Just wondering, purely hypothetical, and extraordinarily unlikely, but if we draft Erik Karlsson the center, and he ends up making the team one day, how do they work the jerseys? will they just both have to say Karlsson because there's no way to distinguish?
I don't think there are official rules for this scenario. I know you must have your full surname, but beyond that it's just convention to use the first letter of the name as a distinguisher.
I'd imagine the team would have on player's nameplate read "E Karlsson" while the other's read just "Karlsson" or something similar.

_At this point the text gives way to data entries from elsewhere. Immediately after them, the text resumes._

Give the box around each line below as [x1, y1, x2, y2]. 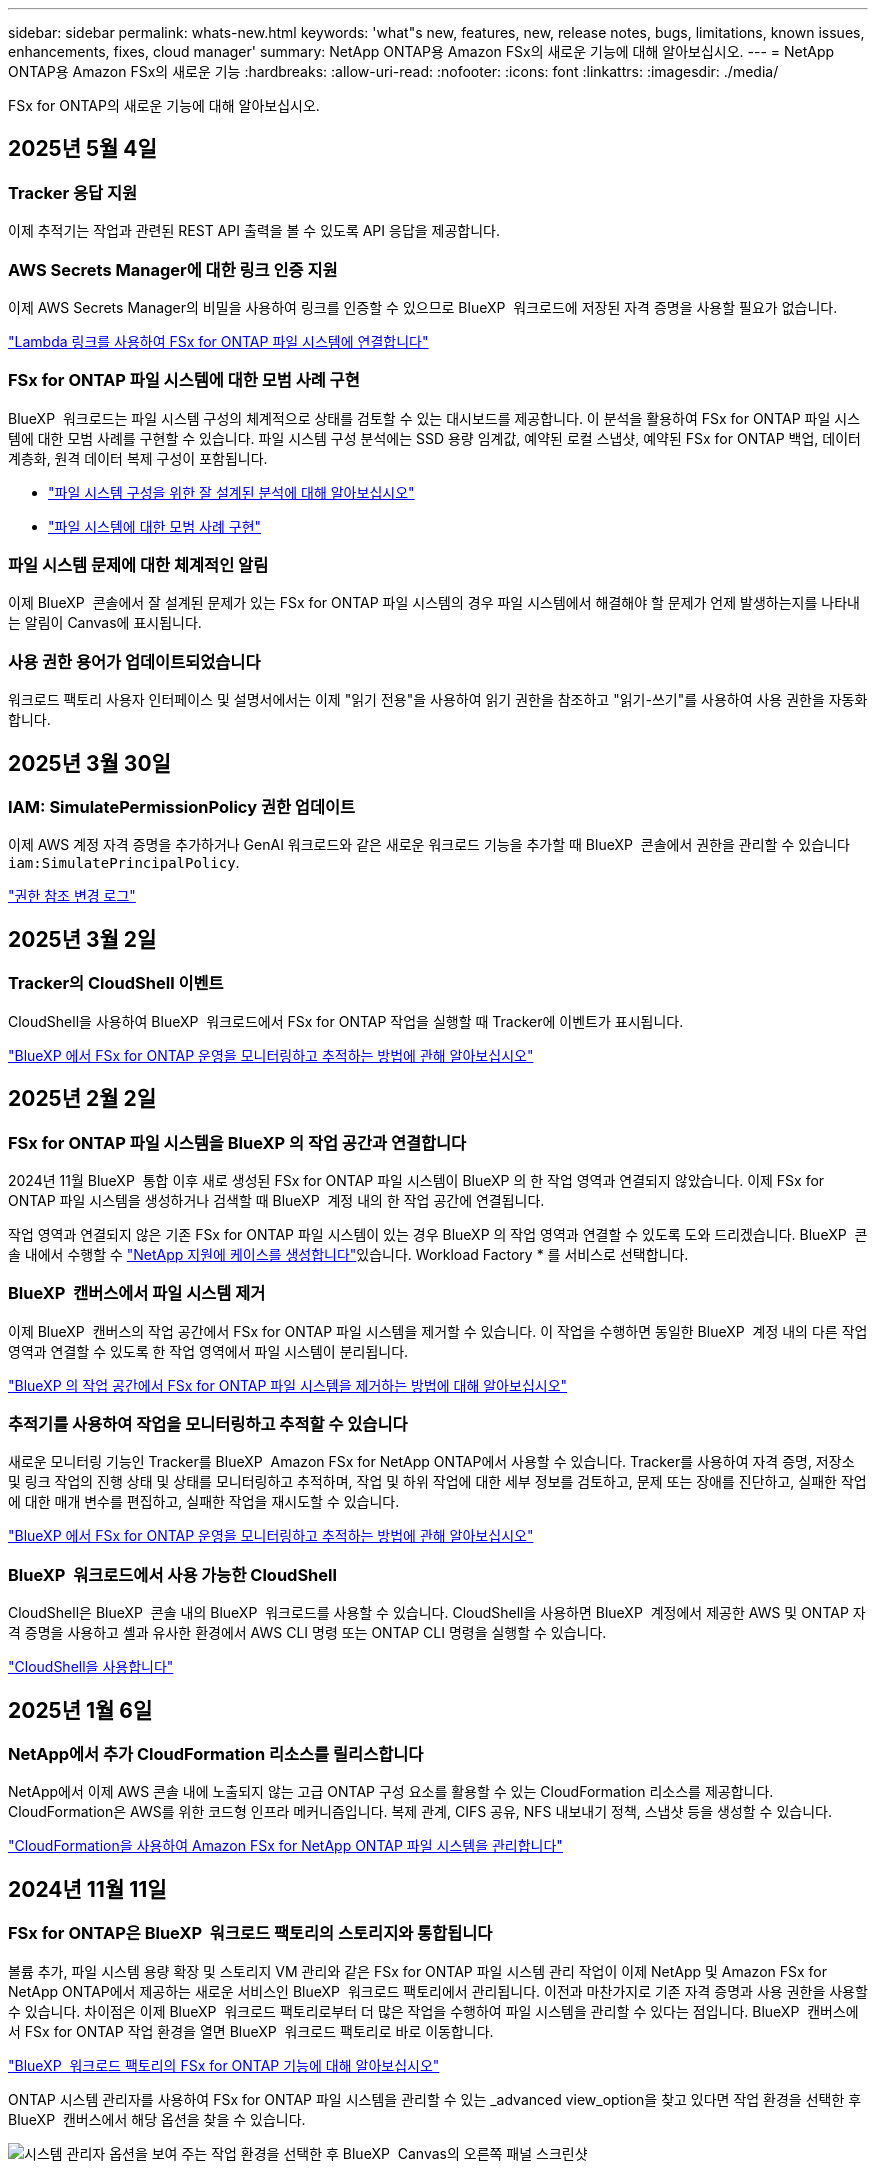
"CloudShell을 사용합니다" [8, 1658, 174, 1676]
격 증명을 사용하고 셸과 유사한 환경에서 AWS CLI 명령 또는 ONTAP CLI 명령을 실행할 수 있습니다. [8, 1624, 607, 1642]
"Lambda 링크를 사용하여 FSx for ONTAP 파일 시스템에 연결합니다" [8, 332, 429, 350]
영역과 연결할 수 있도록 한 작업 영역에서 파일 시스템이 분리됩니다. [8, 1342, 409, 1360]
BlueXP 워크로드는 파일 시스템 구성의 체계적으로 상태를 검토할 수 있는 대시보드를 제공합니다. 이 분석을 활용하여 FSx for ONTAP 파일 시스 [8, 409, 861, 427]
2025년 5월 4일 [8, 136, 157, 162]
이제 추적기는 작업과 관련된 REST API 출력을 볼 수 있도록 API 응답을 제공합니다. [8, 222, 501, 240]
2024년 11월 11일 [8, 1876, 167, 1902]
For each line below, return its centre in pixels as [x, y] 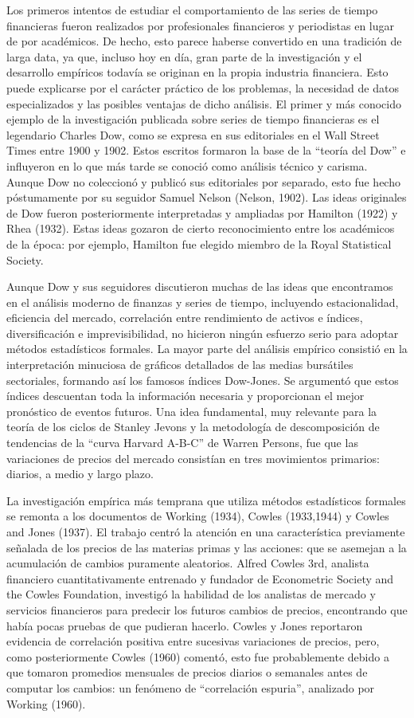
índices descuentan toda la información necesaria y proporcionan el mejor [186, 396]
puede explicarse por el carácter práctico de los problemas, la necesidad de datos [203, 87]
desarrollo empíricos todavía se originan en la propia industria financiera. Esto [197, 72]
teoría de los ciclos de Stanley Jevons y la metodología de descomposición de [193, 427]
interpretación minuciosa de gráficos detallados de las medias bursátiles [180, 365]
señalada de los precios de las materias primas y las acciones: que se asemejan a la [207, 547]
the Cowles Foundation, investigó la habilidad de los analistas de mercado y [191, 594]
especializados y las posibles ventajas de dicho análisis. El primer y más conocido [204, 103]
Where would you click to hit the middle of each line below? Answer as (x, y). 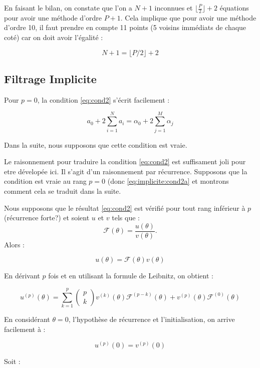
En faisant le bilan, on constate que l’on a (68, 8)
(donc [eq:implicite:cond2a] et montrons (168, 181)
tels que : (126, 218)
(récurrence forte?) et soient (47, 218)
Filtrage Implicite (50, 79)
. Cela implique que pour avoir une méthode (188, 17)
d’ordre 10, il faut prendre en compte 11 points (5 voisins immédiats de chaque (125, 27)
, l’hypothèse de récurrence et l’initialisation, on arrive (152, 319)

__________________ CanadianHockey________ __ __________Sens, Oilers, and Team Canada
He can still call everybody "the Ottawa player" or he can just continue to have his regular flashback seizures:
King Clancy passes to Erik Karlsson, Karlsson passes to Neil Brady, Neil Brady passes Petr Schastafarian, the Ottawa player passes to Andy Dackell and he scores. Mike Foligno with the go ahead goal against Reggie Lemelin.
Holy crap, it isn't that difficult to distinguish between two players with the same name. The teams even make it easier for you by giving them different numbered jerseys to wear. Unless you're Bob Cole, it should not be an issue.
Frank and Peter Mahovolich didn't have initials on their jerseys, and they were both forwards on the same team at the same time, and even played on the same line occasionally. Yet, somehow, everyone managed to get them straight, one was number 20 the other 27. Pretty ingenious of them to come up with that idea. Imagine that, different numbers!
Do today's fans have such an attention deficit disorder that they can be so easily confused because two players on a team have the same name? Has it really gotten that bad? Maybe they should just scrap the names altogether and just have numbers. Force the fans to pay more attention to the game being played instead of their smart phones.
At my old job we had two guys named Tyler with the exact same last name. We just called them Tyler1 and Tyler2. The good thing is that hockey players already have numbers attached to their name, so that wouldn't be an issue.